Direct Mail: Chumpion to Champion
Test How Key Savings Messages Are Positioned
Product managers hate hearing that savings drive higher response and conversion than features and benefits. It's important to test how your savings message is positioned.
As described above, the plastic card or heavy insert can be used to bring attention to your savings message. It's also important to test how your savings are described. Many people struggle to calculate percentages (hence the ubiquity of tip calculators) but would instantly know that 50 percent is a great deal. GEICO has long been successful with their "15% in 15 minutes" message. Don't hesitate to test percentage against dollar value. For example, "save 15%" vs. "save $435."
Implement a Battery of Tests for Your Letter
"Common Core" testing is controversial in many school districts, but should undoubtedly be used for the core elements in your direct mail letter. Test the length of the letter. Test copy in paragraphs vs. bullet points. Test your side bar on the right vs. the left side of the page. Test the location of your CTA and how it is called out.

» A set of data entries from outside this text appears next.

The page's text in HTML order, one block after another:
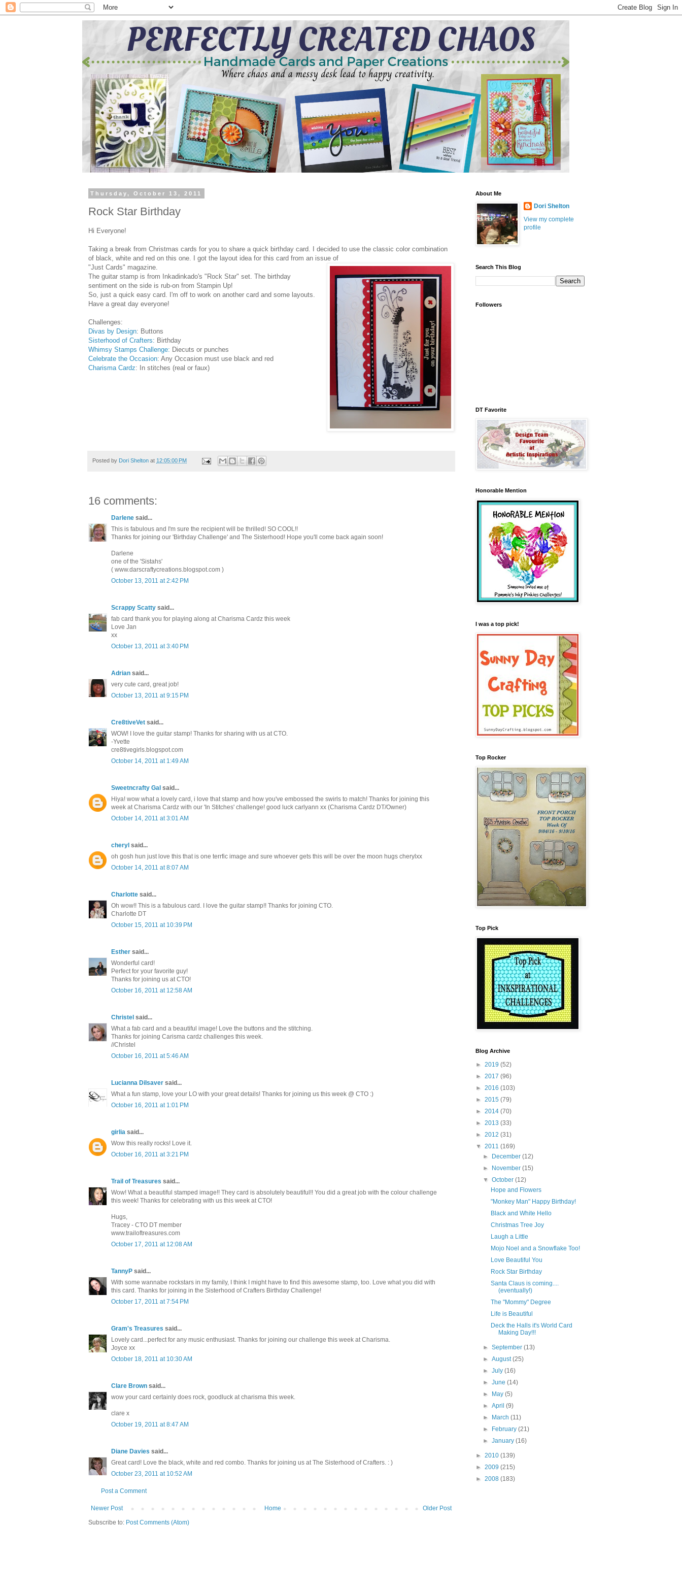
Thursday, October 13, 2011
Rock Star Birthday
Hi Everyone!
Taking a break from Christmas cards for you to share a quick birthday card. I decided to use the classic color combination
of black, white and red on this one. I got the layout idea for this card from an issue of
"Just Cards" magazine.
The guitar stamp is from Inkadinkado's "Rock Star" set. The birthday
sentiment on the side is rub-on from Stampin Up!
So, just a quick easy card. I'm off to work on another card and some layouts.
Have a great day everyone!
Challenges:
Divas by Design: Buttons
Sisterhood of Crafters: Birthday
Whimsy Stamps Challenge: Diecuts or punches
Celebrate the Occasion: Any Occasion must use black and red
Charisma Cardz: In stitches (real or faux)
Posted by Dori Shelton at 12:05:00 PM
16 comments:
Darlene said...
This is fabulous and I'm sure the recipient will be thrilled! SO COOL!!
Thanks for joining our 'Birthday Challenge' and The Sisterhood! Hope you'll come back again soon!
Darlene
one of the 'Sistahs'
( www.darscraftycreations.blogspot.com )
October 13, 2011 at 2:42 PM
Scrappy Scatty said...
fab card thank you for playing along at Charisma Cardz this week
Love Jan
xx
October 13, 2011 at 3:40 PM
Adrian said...
very cute card, great job!
October 13, 2011 at 9:15 PM
Cre8tiveVet said...
WOW! I love the guitar stamp! Thanks for sharing with us at CTO.
-Yvette
cre8tivegirls.blogspot.com
October 14, 2011 at 1:49 AM
Sweetncrafty Gal said...
Hiya! wow what a lovely card, i love that stamp and how you've embossed the swirls to match! Thanks for joining this
week at Charisma Cardz with our 'In Stitches' challenge! good luck carlyann xx (Charisma Cardz DT/Owner)
October 14, 2011 at 3:01 AM
cheryl said...
oh gosh hun just love this that is one terrfic image and sure whoever gets this will be over the moon hugs cherylxx
October 14, 2011 at 8:07 AM
Charlotte said...
Oh wow!! This is a fabulous card. I love the guitar stamp!! Thanks for joining CTO.
Charlotte DT
October 15, 2011 at 10:39 PM
Esther said...
Wonderful card!
Perfect for your favorite guy!
Thanks for joining us at CTO!
October 16, 2011 at 12:58 AM
Christel said...
What a fab card and a beautiful image! Love the buttons and the stitching.
Thanks for joining Carisma cardz challenges this week.
//Christel
October 16, 2011 at 5:46 AM
Lucianna Dilsaver said...
What a fun stamp, love your LO with your great details! Thanks for joining us this week @ CTO :)
October 16, 2011 at 1:01 PM
girlia said...
Wow this really rocks! Love it.
October 16, 2011 at 3:21 PM
Trail of Treasures said...
Wow! What a beautiful stamped image!! They card is absolutely beautiful!! You did a great job with the colour challenge
this week! Thanks for celebrating with us this week at CTO!
Hugs,
Tracey - CTO DT member
www.trailoftreasures.com
October 17, 2011 at 12:08 AM
TannyP said...
With some wannabe rockstars in my family, I think I might have to find this awesome stamp, too. Love what you did with
this card. Thanks for joining in the Sisterhood of Crafters Birthday Challenge!
October 17, 2011 at 7:54 PM
Gram's Treasures said...
Lovely card...perfect for any music enthusiast. Thanks for joining our challenge this week at Charisma.
Joyce xx
October 18, 2011 at 10:30 AM
Clare Brown said...
wow your card certainly does rock, goodluck at charisma this week.
clare x
October 19, 2011 at 8:47 AM
Diane Davies said...
Great card! Love the black, white and red combo. Thanks for joining us at The Sisterhood of Crafters. : )
October 23, 2011 at 10:52 AM
Post a Comment
Newer Post Older Post
Home
Subscribe to: Post Comments (Atom)
About Me
Dori Shelton
View my complete
profile
Search This Blog
Followers
DT Favorite
Honorable Mention
I was a top pick!
Top Rocker
Top Pick
Blog Archive
► 2019 (52)
► 2017 (96)
► 2016 (103)
► 2015 (79)
► 2014 (70)
► 2013 (33)
► 2012 (31)
▼ 2011 (169)
►
December(12)
►
November(15)
▼October(12)
Hope and Flowers
"Monkey Man" Happy Birthday!
Black and White Hello
Christmas Tree Joy
Laugh a Little
Mojo Noel and a Snowflake Too!
Love Beautiful You
Rock Star Birthday
Santa Claus is coming....
(eventually!)
The "Mommy" Degree
Life is Beautiful
Deck the Halls it's World Card
Making Day!!!
►September(13)
►August(25)
►July(16)
►June(14)
►
May(5)
►April(9)
►
March(11)
►
February(21)
►January(16)
► 2010 (139)
► 2009 (215)
► 2008 (183)
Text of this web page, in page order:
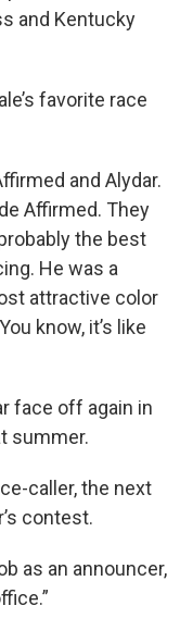
and Kentucky
favorite race
and Alydar.
Affirmed. They
the best
He was a
attractive color
know, it’s like
face off again in
summer.
caller, the next
contest.
as an announcer,
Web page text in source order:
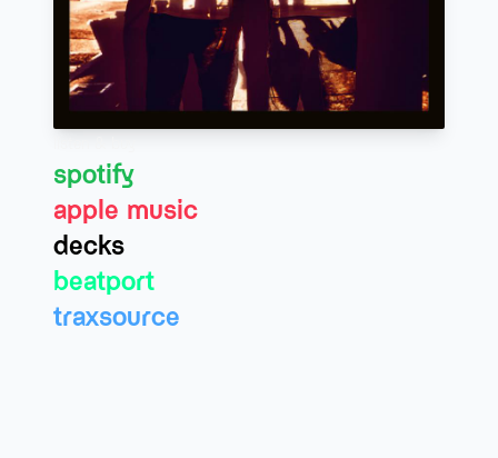
spotify
apple music
decks
beatport
traxsource

Perhaps most important when considering how you will test the impact of design elements is to build a testing strategy that combats package fatigue by rotating your creative in an established cadence. For example, in month one, test a premium package with a plastic card against an economy package that does not have a card. In month two, test a premium package with an interactive opening device against a different sized economy package. Continue rotating the creative as a key element in your test strategy to change the "touch" your prospects receive. This gives you the potential to learn what works for each segment, season, and salutation.
By following these best practices, you can exercise your artistic and scientific sides at the same time, enhance the effectiveness of your direct mail efforts and increase ROI.